PROMPT: Only lines with the string "availability" matter here; gather them from the material below.

######

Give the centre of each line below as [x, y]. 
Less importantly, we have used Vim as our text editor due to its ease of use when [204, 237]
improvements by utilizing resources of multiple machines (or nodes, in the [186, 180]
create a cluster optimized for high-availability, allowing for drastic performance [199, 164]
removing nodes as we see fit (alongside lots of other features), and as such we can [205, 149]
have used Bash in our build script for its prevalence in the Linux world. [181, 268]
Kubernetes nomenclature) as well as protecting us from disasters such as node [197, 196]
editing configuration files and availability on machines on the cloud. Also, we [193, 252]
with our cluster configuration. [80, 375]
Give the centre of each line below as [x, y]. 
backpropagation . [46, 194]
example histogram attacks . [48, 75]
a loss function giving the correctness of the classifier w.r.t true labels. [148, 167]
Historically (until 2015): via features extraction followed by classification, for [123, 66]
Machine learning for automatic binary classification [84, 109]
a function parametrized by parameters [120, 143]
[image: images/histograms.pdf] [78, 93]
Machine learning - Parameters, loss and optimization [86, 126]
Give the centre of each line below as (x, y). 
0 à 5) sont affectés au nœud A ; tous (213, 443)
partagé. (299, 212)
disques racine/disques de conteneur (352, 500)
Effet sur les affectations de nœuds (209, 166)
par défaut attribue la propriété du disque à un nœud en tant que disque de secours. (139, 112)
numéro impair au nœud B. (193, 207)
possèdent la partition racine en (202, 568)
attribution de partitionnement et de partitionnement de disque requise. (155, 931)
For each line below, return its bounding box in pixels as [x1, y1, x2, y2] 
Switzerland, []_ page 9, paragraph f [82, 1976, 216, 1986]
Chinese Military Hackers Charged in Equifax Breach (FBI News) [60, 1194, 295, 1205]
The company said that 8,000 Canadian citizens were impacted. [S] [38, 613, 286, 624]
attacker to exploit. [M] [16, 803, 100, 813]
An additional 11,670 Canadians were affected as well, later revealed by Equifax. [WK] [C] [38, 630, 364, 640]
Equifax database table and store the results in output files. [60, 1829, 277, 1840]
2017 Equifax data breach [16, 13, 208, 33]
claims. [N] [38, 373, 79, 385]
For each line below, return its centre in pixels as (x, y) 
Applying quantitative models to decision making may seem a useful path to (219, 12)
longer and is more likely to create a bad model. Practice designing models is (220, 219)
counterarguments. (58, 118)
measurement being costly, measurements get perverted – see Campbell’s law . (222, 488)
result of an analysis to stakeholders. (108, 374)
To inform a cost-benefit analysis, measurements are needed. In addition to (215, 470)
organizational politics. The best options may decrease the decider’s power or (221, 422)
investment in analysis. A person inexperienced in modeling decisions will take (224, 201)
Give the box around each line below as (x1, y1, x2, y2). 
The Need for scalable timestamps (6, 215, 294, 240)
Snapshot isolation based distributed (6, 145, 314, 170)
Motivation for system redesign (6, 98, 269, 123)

######

SOLVED PROBLEM:
create a cluster optimized for high-availability, allowing for drastic performance [199, 164]
editing configuration files and availability on machines on the cloud. Also, we [193, 252]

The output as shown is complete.